His voice sounds foggy, and when I look at him, I see tears trailing down his cheeks. He takes off his hat and uses it to swipe them away.
I want to kick myself for being so thick. I had thought Grandpa Ike was just a grumpy old man when really, he was sad. Just like me. And I hadn’t even seen it.
He puts his battered red hat back on his head, and for the first time, I look at it and realize the faded stitching on it is the Red Sox logo.
Even though Grandpa Ike has never been to Boston.
I guess everyone has their own way of loving their family.
“Anyway,” he goes on. “My point is that Roddie’s right. You don’t want to end up like me, hanging on to all your pain, your guilt.”
“But it’s different,” I say, tapping my foot impatiently against the grass. “Grandma Betty died of cancer. It wasn’t your fault. Kacey climbed that tree because I dared her.”
“Just like I was the one who taught you to drive.”
“What does that have to do with anything?”
“When we realized you had taken the truck, my first thought was that if anything happened to you, it would be my fault.”
“But that’s not—”
“I’m the reason you were out there in that storm. If you hadn’t known how to drive, you never would have been able to go on your own. You have no idea how relieved I was when you turned up safe and sound. Your mama would have never forgiven me if anything had happened to you, and I would never have forgiven me either.”

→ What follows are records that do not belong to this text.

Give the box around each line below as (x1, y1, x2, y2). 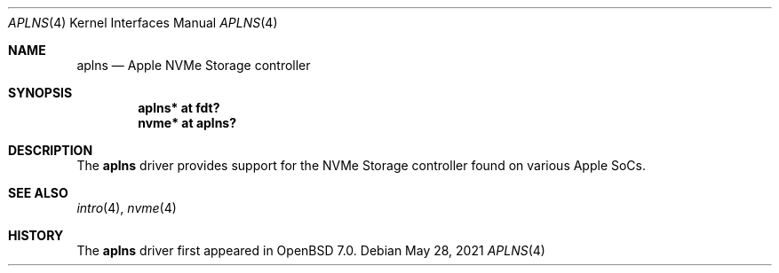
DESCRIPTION (8, 143, 93, 158)
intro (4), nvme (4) (76, 200, 177, 215)
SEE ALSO (8, 185, 68, 200)
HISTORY (8, 228, 64, 243)
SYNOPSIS (8, 85, 73, 100)
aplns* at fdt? (138, 100, 220, 115)
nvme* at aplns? (138, 115, 237, 130)
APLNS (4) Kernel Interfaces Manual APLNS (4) (8, 15, 278, 30)
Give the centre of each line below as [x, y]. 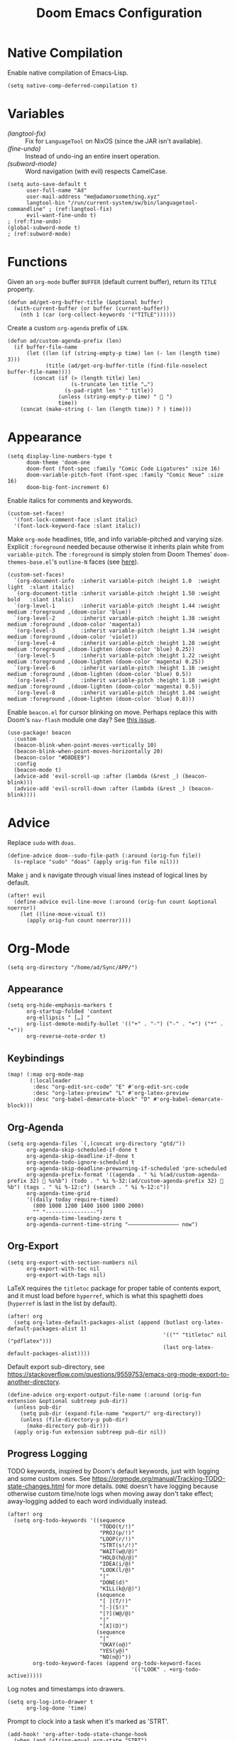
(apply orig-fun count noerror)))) [79, 920]
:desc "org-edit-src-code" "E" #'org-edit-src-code [111, 1087]
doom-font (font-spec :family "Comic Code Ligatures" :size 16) [123, 469]
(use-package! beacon [39, 733]
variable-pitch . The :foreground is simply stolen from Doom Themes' [110, 554]
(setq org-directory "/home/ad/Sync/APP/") [73, 967]
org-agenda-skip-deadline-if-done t [80, 1156]
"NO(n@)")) [115, 1657]
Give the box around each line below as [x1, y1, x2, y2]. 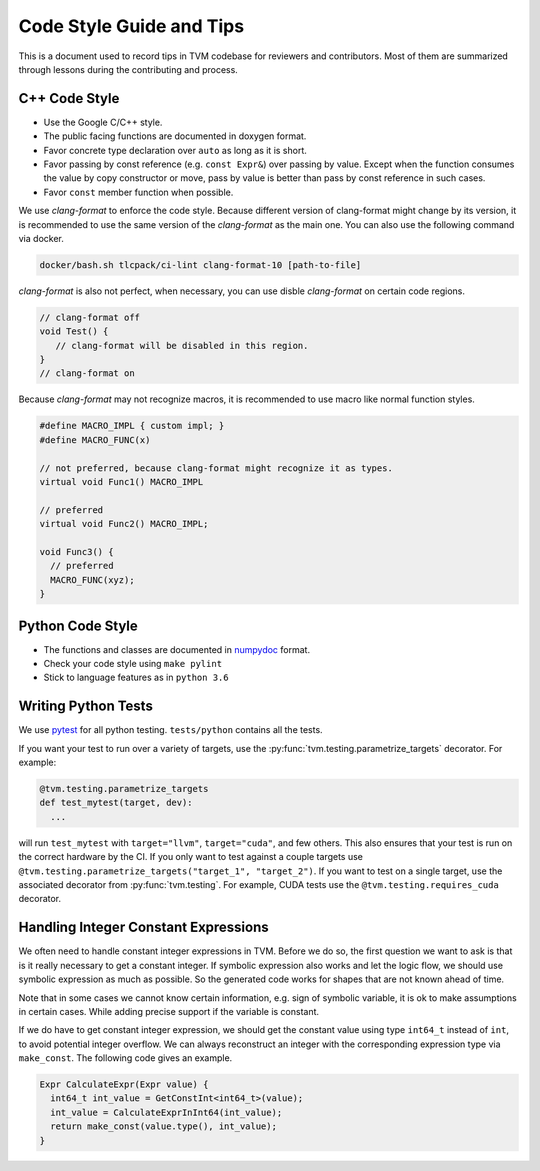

“But I was the one who decided to go,” I say. “Not you.”
“Just like your friend Kacey decided to go up in that tree. Nobody forced her.”
We sit in silence for a minute, both of us staring at the flower bed above Grandma Betty’s grave. Then Grandpa Ike kneels down and kneads at the dirt around the plants that have been knocked sideways by the storm, trying to straighten them again. I kneel next to him and do as he does. Bumblebees waft in and out of the crooked blooms, which bob their heads at us in thanks when we right them.
“We never know where life is going to lead, Ethan. What so many small decisions are going to add up to.”